Friday, July 22, 2016

Axis Bank - Advance Indicator

Axis Bank is a high beta stock. The stock has been outperforming the market for last 2-3 years. It is one of the favourite stocks of the institutional investors and provides good trading opportunity for traders also. The stock witnessed a spectacular run in last four and half months. Price increased 53% in this period, which is fabulous in any parameter.   

The scenario is quite different in last 3-4 trading sessions. Axis Bank fell almost 7% in this period comparing to fall of 2.6% and 1% in Bank Nifty and Nifty respectively. Whether this weakness is stock specific or warning sign for the overall market, we do not know. Only time has that answer BUT the chart of Axis Bank deserves a closer look on both academic and trading perspective. The chart is given below.

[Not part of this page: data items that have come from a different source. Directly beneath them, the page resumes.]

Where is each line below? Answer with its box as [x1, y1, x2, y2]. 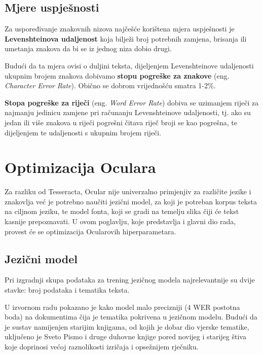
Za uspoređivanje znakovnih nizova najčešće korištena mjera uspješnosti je [5, 23, 235, 34]
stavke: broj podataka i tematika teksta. [5, 285, 130, 295]
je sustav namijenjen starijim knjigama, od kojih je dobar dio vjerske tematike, [5, 321, 249, 332]
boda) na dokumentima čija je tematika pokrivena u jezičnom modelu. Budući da [5, 311, 257, 322]
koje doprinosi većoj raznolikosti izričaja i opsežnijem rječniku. [5, 341, 199, 351]
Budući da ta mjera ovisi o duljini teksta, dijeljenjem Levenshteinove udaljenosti [5, 60, 254, 70]
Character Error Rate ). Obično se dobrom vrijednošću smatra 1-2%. [5, 80, 216, 91]
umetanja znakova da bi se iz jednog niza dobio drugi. [5, 43, 172, 54]
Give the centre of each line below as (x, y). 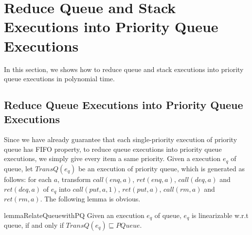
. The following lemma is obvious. (90, 198)
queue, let (18, 168)
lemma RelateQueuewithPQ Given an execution (74, 215)
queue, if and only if (34, 225)
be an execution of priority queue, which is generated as (162, 168)
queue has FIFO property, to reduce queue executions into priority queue (113, 149)
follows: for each (28, 179)
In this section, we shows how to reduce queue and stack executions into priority (124, 69)
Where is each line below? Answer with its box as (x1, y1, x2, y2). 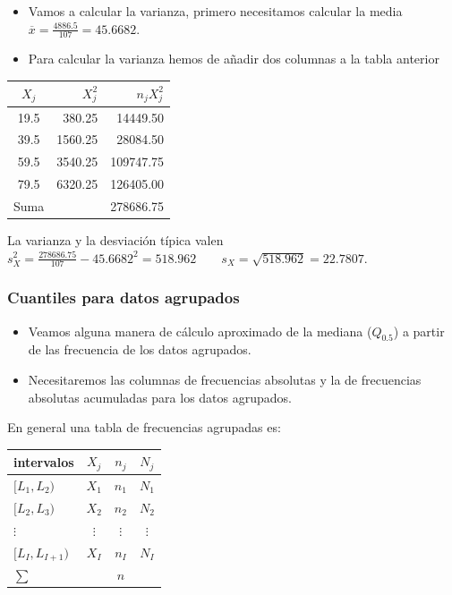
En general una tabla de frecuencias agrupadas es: (7, 418, 281, 437)
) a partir (393, 321, 445, 340)
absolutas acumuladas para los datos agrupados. (28, 387, 292, 406)
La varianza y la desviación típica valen (7, 230, 224, 249)
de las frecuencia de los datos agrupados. (28, 340, 252, 359)
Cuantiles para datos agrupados (7, 286, 240, 309)
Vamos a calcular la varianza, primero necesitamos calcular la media (28, 2, 403, 20)
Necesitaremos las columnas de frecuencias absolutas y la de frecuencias (28, 370, 422, 388)
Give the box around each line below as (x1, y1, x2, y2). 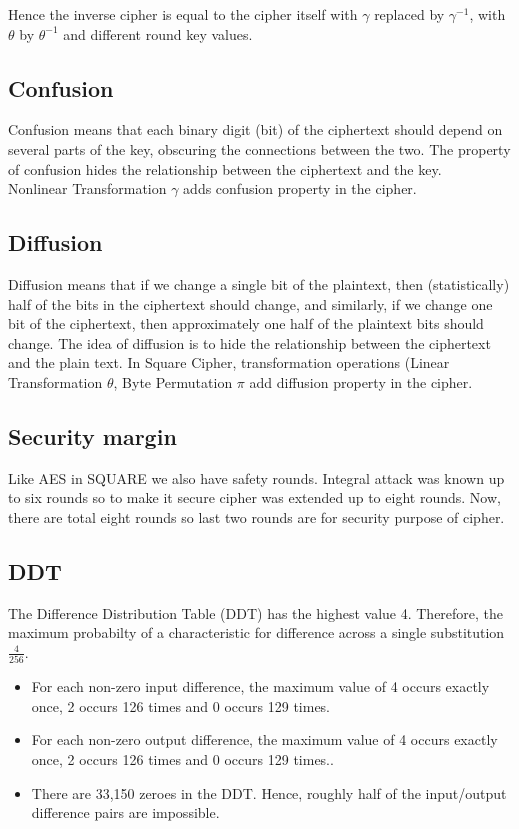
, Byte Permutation (113, 371, 233, 392)
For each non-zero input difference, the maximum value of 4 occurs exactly (31, 676, 490, 697)
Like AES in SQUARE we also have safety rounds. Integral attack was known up (8, 467, 505, 488)
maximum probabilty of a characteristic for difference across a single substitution (8, 622, 505, 643)
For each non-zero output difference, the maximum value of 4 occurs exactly (31, 729, 498, 750)
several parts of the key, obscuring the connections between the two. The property (8, 138, 511, 159)
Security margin (8, 420, 177, 451)
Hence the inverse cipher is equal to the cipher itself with (8, 4, 358, 24)
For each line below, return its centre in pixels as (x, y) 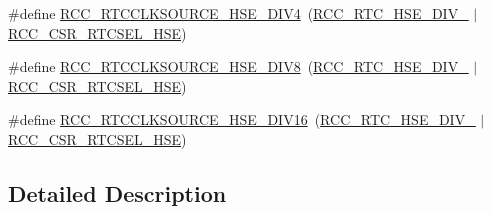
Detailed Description (117, 192)
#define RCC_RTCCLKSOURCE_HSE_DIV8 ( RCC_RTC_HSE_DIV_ (238, 66)
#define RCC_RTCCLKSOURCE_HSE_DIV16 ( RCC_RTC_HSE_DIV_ (242, 119)
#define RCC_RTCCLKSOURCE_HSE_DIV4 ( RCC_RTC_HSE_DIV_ (238, 13)
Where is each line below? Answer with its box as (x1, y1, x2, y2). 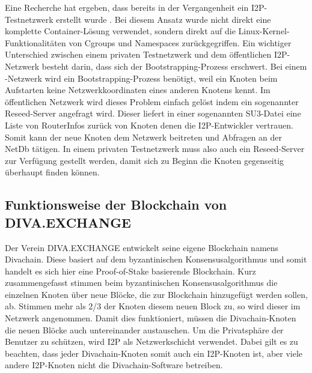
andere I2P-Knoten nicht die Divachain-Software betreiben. (5, 359, 223, 371)
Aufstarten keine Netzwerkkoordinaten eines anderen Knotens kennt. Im (5, 83, 271, 96)
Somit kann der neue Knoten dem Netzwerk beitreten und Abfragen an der (5, 130, 283, 143)
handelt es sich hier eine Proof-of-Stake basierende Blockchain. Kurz (5, 264, 256, 277)
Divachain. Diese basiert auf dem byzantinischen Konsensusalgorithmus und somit (5, 253, 307, 265)
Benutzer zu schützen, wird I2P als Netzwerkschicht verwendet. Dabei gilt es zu (5, 335, 298, 348)
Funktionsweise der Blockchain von (5, 195, 227, 214)
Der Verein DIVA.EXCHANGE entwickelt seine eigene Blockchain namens (5, 241, 279, 253)
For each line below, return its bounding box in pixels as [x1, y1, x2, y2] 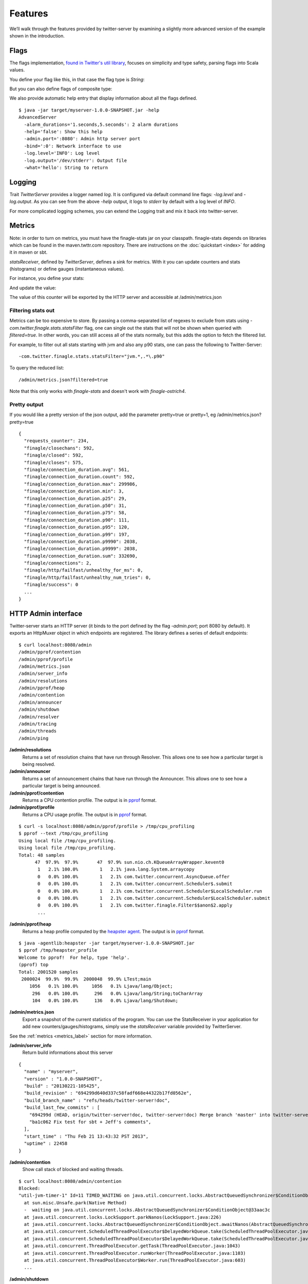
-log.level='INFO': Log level [24, 150, 100, 156]
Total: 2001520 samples [18, 969, 79, 975]
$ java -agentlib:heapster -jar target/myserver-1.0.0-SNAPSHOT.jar [18, 940, 195, 946]
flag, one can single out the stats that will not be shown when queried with [84, 325, 242, 331]
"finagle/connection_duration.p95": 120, [24, 524, 130, 530]
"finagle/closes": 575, [24, 460, 84, 465]
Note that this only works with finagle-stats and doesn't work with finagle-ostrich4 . [9, 388, 186, 394]
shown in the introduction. [9, 32, 65, 39]
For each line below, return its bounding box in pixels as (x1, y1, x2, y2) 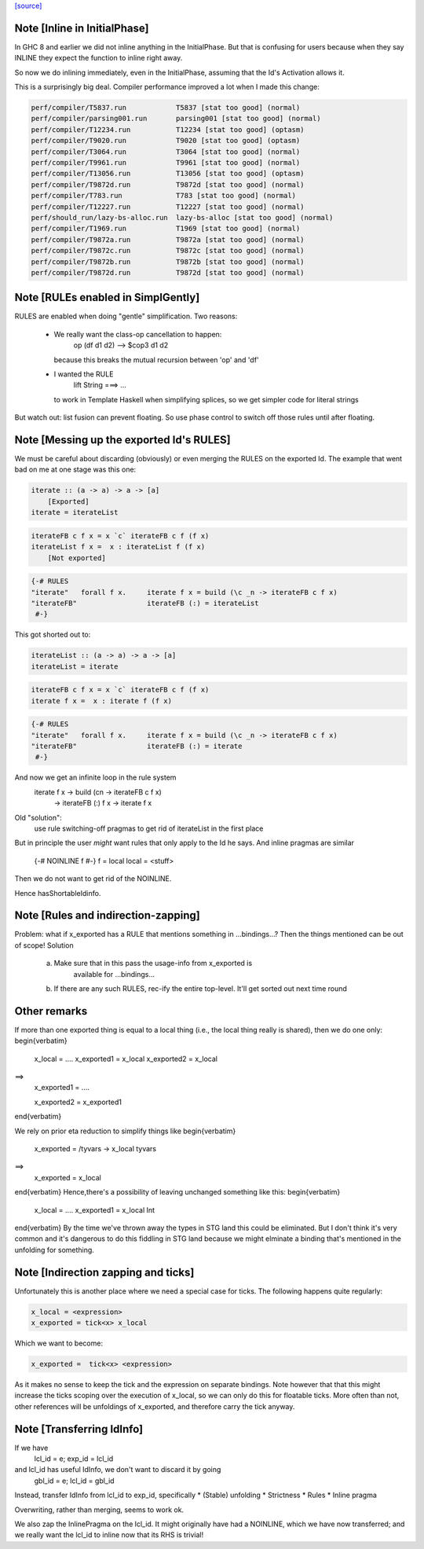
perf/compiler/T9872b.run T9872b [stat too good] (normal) (31, 257, 305, 266)
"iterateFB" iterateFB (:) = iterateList (31, 598, 259, 607)
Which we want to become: (14, 1338, 104, 1348)
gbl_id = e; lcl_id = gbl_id (34, 1476, 115, 1485)
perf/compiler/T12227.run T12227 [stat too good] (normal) (31, 202, 305, 211)
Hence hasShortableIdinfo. (14, 888, 101, 897)
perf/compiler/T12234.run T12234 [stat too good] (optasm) (31, 125, 305, 134)
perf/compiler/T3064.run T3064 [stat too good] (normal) (31, 147, 301, 156)
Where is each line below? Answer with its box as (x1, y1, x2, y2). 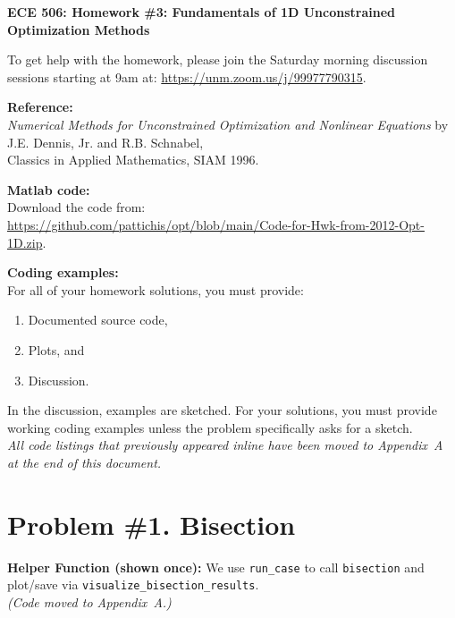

It is evident from the chart that today’s low of 535 is a crucial sp for Axis Bank. Price may bounce back from here but need to cross 550-552 for strength. Decisive break below 535 will signal further weakness and retesting of earlier low 492 cannot be ruled out in that case.

As of now it seems that we have the following probabilities.
  1. This is a shallow correction. Price will eventually cross the earlier high 577.
  2. There could be a mild bounce back till 550-552 zone and then price breaks 535 to test 492.
  3. Price does not bounce back, breaks 535 and heads towards 492.
  4. None of the above.

The last option is given to make this article ‘politically correct’. In our opinion, it has to be among the first three scenarios with more chance of a downward breakdown. In any case, 535 is the key level for Axis Bank. We will keep close eye on this stock.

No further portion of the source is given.